In Iraq the cowboys take over the country and when the Iraqis fight back the cowboys call the Iraqis terrorists. America still has a cowboy mentality and a belief that the most guns and the best gunslingers win and it may be true, unfortunately it may be after many cowboys are dead. This is especially true after the disgusting photos emerged showing American soldiers committing war crimes against their prisoners in Saddam's Abu Ghraib prison; make no mistake, they were war crimes and it was not just a few soldiers going too far. Reports allege army intelligence officers, CIA agents and private contractors along with the pictured individuals abused and even killed prisoners. The actions of these individuals have set back the Iraq War so far it may never be a winnable; at least under the present leadership, if you can call it leadership...

Remember when American soldiers were captured by Saddam's military? I still remember the scared look on Shashana Johnson's face as she answered questions to the interviewer. We were outraged; showing prisoners on videos and in photos was a violation of the Geneva Convention. Are we still so concerned about the Geneva Convention?
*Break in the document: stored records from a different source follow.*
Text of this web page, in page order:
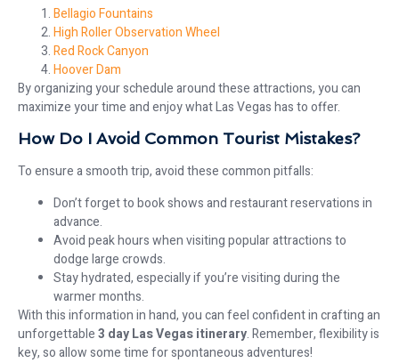
Bellagio Fountains
High Roller Observation Wheel
Red Rock Canyon
Hoover Dam
By organizing your schedule around these attractions, you can
maximize your time and enjoy what Las Vegas has to offer.
How Do I Avoid Common Tourist Mistakes?
To ensure a smooth trip, avoid these common pitfalls:
Don’t forget to book shows and restaurant reservations in
advance.
Avoid peak hours when visiting popular attractions to
dodge large crowds.
Stay hydrated, especially if you’re visiting during the
warmer months.
With this information in hand, you can feel confident in crafting an
unforgettable3 day Las Vegas itinerary. Remember, flexibility is
key, so allow some time for spontaneous adventures!
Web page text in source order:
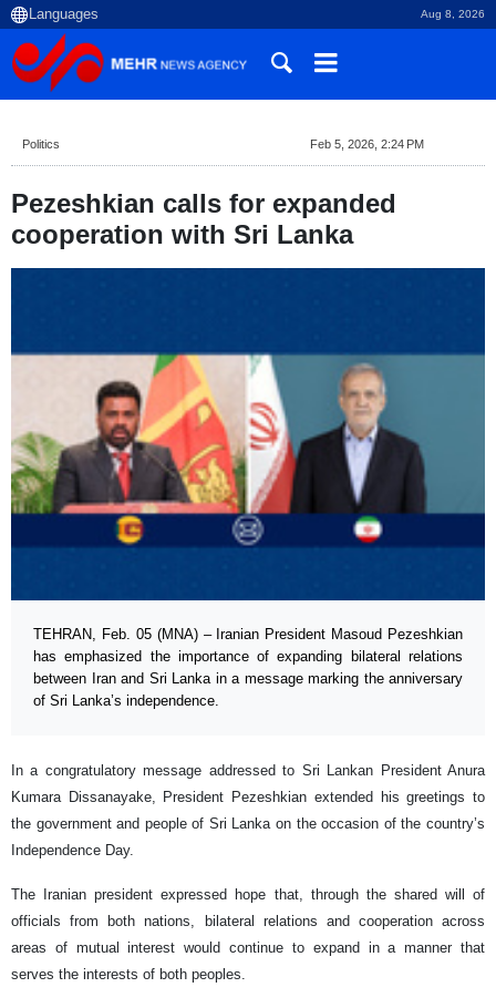
Aug 8, 2026
Politics Feb 5, 2026, 2:24 PM
Pezeshkian calls for expanded
cooperation with Sri Lanka
TEHRAN, Feb. 05 (MNA) – Iranian President Masoud Pezeshkian
has emphasized the importance of expanding bilateral relations
between Iran and Sri Lanka in a message marking the anniversary
of Sri Lanka’s independence.
In a congratulatory message addressed to Sri Lankan President Anura
Kumara Dissanayake, President Pezeshkian extended his greetings to
the government and people of Sri Lanka on the occasion of the country’s
Independence Day.
The Iranian president expressed hope that, through the shared will of
officials from both nations, bilateral relations and cooperation across
areas of mutual interest would continue to expand in a manner that
serves the interests of both peoples.
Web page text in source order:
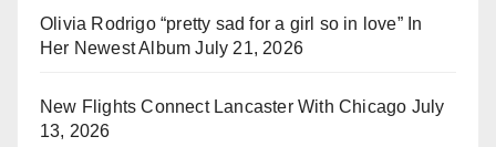
Olivia Rodrigo “pretty sad for a girl so in love” In
Her Newest Album July 21, 2026
New Flights Connect Lancaster With Chicago July
13, 2026
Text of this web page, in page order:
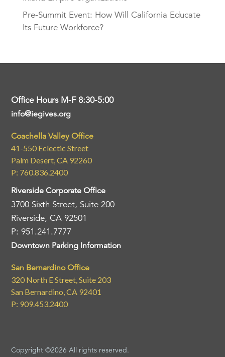
Pre-Summit Event: How Will California Educate
Its Future Workforce?
Office Hours M-F 8:30-5:00
info@iegives.org
Coachella Valley Office
41-550 Eclectic Street
Palm Desert, CA 92260
P: 760.836.2400
Riverside Corporate Office
3700 Sixth Street, Suite 200
Riverside, CA 92501
P: 951.241.7777
Downtown Parking Information
San Bernardino Office
320 North E Street, Suite 203
San Bernardino, CA 92401
P: 909.453.2400
Copyright ©2026 All rights reserved.
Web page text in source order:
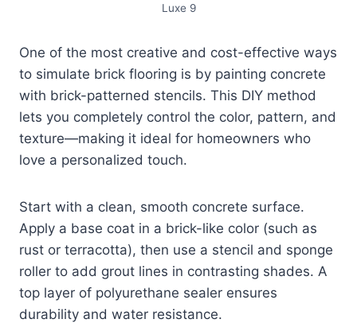
Luxe 9
One of the most creative and cost-effective ways
to simulate brick flooring is by painting concrete
with brick-patterned stencils. This DIY method
lets you completely control the color, pattern, and
texture—making it ideal for homeowners who
love a personalized touch.
Start with a clean, smooth concrete surface.
Apply a base coat in a brick-like color (such as
rust or terracotta), then use a stencil and sponge
roller to add grout lines in contrasting shades. A
top layer of polyurethane sealer ensures
durability and water resistance.
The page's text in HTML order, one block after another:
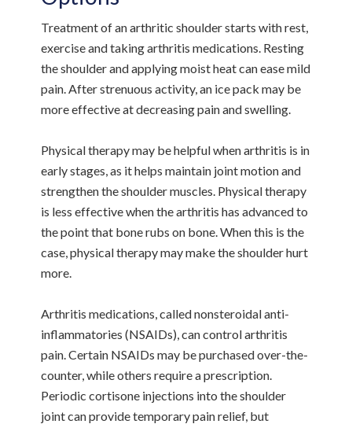
Treatment of an arthritic shoulder starts with rest,
exercise and taking arthritis medications. Resting
the shoulder and applying moist heat can ease mild
pain. After strenuous activity, an ice pack may be
more effective at decreasing pain and swelling.
Physical therapy may be helpful when arthritis is in
early stages, as it helps maintain joint motion and
strengthen the shoulder muscles. Physical therapy
is less effective when the arthritis has advanced to
the point that bone rubs on bone. When this is the
case, physical therapy may make the shoulder hurt
more.
Arthritis medications, called nonsteroidal anti-
inflammatories (NSAIDs), can control arthritis
pain. Certain NSAIDs may be purchased over-the-
counter, while others require a prescription.
Periodic cortisone injections into the shoulder
joint can provide temporary pain relief, but
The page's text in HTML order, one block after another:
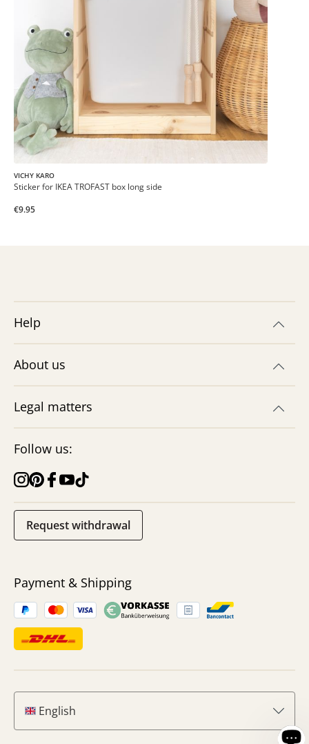
VICHY KARO
Sticker for IKEA TROFAST box long side
€9.95
Help
About us
Legal matters
Follow us:
Request withdrawal
Payment & Shipping
English
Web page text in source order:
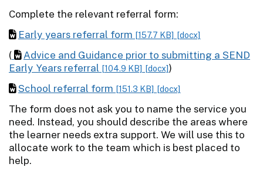
Complete the relevant referral form:
Early years referral form [157.7 KB] [docx]
(
Advice and Guidance prior to submitting a SEND
Early Years referral [104.9 KB] [docx])
School referral form [151.3 KB] [docx]
The form does not ask you to name the service you
need. Instead, you should describe the areas where
the learner needs extra support. We will use this to
allocate work to the team which is best placed to
help.
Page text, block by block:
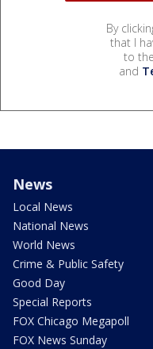
By
that I
to the
and
News
Local News
National News
World News
Crime & Public Safety
Good Day
Special Reports
FOX Chicago Megapoll
FOX News Sunday
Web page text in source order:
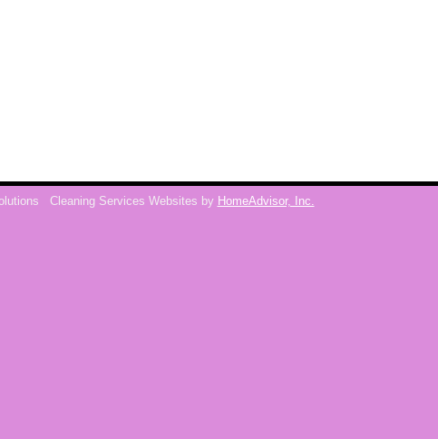
Cleaning Services Websites by HomeAdvisor, Inc.
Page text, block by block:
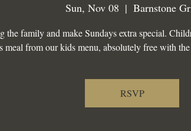
Sun, Nov 08
  |
Barnstone
the family and make Sundays extra special.
meal from our kids menu, absolutely free with
RSVP
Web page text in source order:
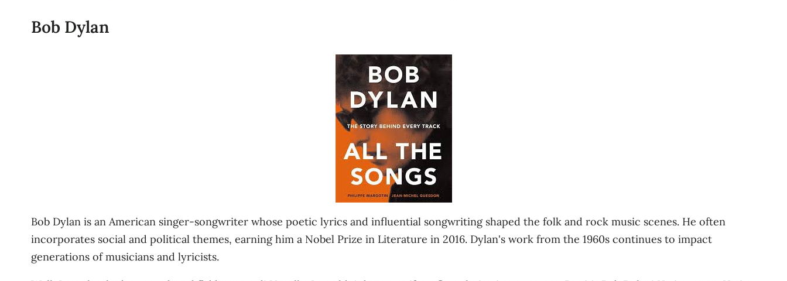
Bob Dylan
Bob Dylan is an American singer-songwriter whose poetic lyrics and influential songwriting shaped the folk and rock music scenes. He often
incorporates social and political themes, earning him a Nobel Prize in Literature in 2016. Dylan's work from the 1960s continues to impact
generations of musicians and lyricists.
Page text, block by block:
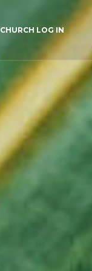
CHURCH LOG IN
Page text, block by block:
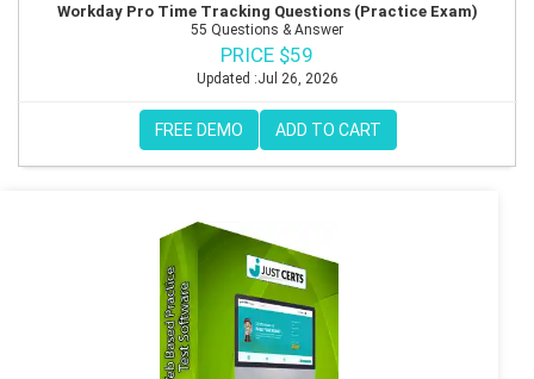
Workday Pro Time Tracking Questions (Practice Exam)
55 Questions & Answer
PRICE $59
Updated :Jul 26, 2026
FREE DEMO ADD TO CART
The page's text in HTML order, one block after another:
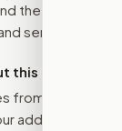
the bill
send.
this bill?
from their
address to
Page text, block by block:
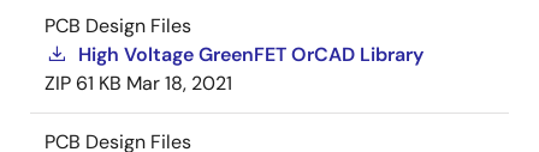
PCB Design Files
High Voltage GreenFET OrCAD Library
ZIP 61 KB Mar 18, 2021
PCB Design Files
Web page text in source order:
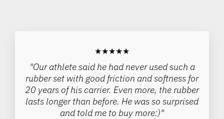
★★★★★
"Our athlete said he had never used such a
rubber set with good friction and softness for
20 years of his carrier. Even more, the rubber
lasts longer than before. He was so surprised
and told me to buy more:)"
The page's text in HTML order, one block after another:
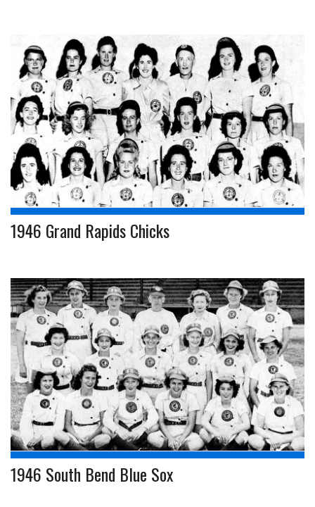
1946 Grand Rapids Chicks
1946 South Bend Blue Sox
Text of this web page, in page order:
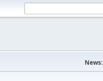
News:
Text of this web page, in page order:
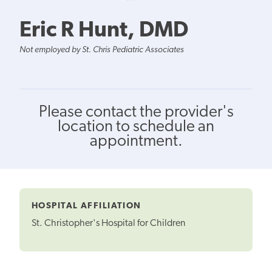
Eric R Hunt, DMD
Not employed by St. Chris Pediatric Associates
Please contact the provider's
location to schedule an
appointment.
HOSPITAL AFFILIATION
St. Christopher's Hospital for Children

Now we have pictures showing American soldiers sexually abusing Iraqi prisoners, making them get naked and pose in sexual positions, attaching electrical wire to them, imagine if the Iraqi military had done that to Shashana Johnson and her fellow American prisoners. We would have been so outraged that we would have wanted to kill all Iraqis. So you can imagine how the Iraqis and all Arabs must feel seeing pictures of Iraqi prisoners being tortured by patriotic American soldiers with smiles on their faces. So much for winning the hearts and minds of the Iraqis...

The actions of those Americans in Abu Ghraib prison have intensified the Arab anger, the war and the danger to all American soldiers in Iraq. Iraqis I saw interviewed on television compared President Bush to Saddam. They don't believe the American government and they don't believe Bush and why should they? They were told that America was there to liberate them from Saddam and that things would be different but they see Abu Ghraib prison still torturing people just like under Saddam and the only difference is it is the Americans doing the torturing. This is a huge debacle. You can claim all you want that it was a few bad soldiers but if the situation was reversed and Saddam claimed it was a few bad soldiers that tortured Americans, would you believe him? I doubt it and I doubt Iraqis will believe the American claim. Which means the war will intensify with little chance of stability in Iraq and all because of a little good-natured torture...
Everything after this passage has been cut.